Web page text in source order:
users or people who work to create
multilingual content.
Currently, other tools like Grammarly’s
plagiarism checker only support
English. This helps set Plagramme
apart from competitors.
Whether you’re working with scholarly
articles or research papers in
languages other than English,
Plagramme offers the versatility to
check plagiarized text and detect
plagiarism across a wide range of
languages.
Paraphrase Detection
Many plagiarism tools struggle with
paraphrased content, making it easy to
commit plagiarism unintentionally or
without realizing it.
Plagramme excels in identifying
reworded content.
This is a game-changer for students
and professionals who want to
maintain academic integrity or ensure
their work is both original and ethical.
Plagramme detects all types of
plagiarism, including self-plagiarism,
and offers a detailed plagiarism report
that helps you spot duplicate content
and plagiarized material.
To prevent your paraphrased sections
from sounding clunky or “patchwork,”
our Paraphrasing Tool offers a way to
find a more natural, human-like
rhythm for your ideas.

● **WORK REQUEST**: From the first line to the last, retype the data exactly.

● **RESULT OF THIS EXERCISE**:
Web page text in source order:
users or people who work to create
multilingual content.
Currently, other tools like Grammarly’s
plagiarism checker only support
English. This helps set Plagramme
apart from competitors.
Whether you’re working with scholarly
articles or research papers in
languages other than English,
Plagramme offers the versatility to
check plagiarized text and detect
plagiarism across a wide range of
languages.
Paraphrase Detection
Many plagiarism tools struggle with
paraphrased content, making it easy to
commit plagiarism unintentionally or
without realizing it.
Plagramme excels in identifying
reworded content.
This is a game-changer for students
and professionals who want to
maintain academic integrity or ensure
their work is both original and ethical.
Plagramme detects all types of
plagiarism, including self-plagiarism,
and offers a detailed plagiarism report
that helps you spot duplicate content
and plagiarized material.
To prevent your paraphrased sections
from sounding clunky or “patchwork,”
our Paraphrasing Tool offers a way to
find a more natural, human-like
rhythm for your ideas.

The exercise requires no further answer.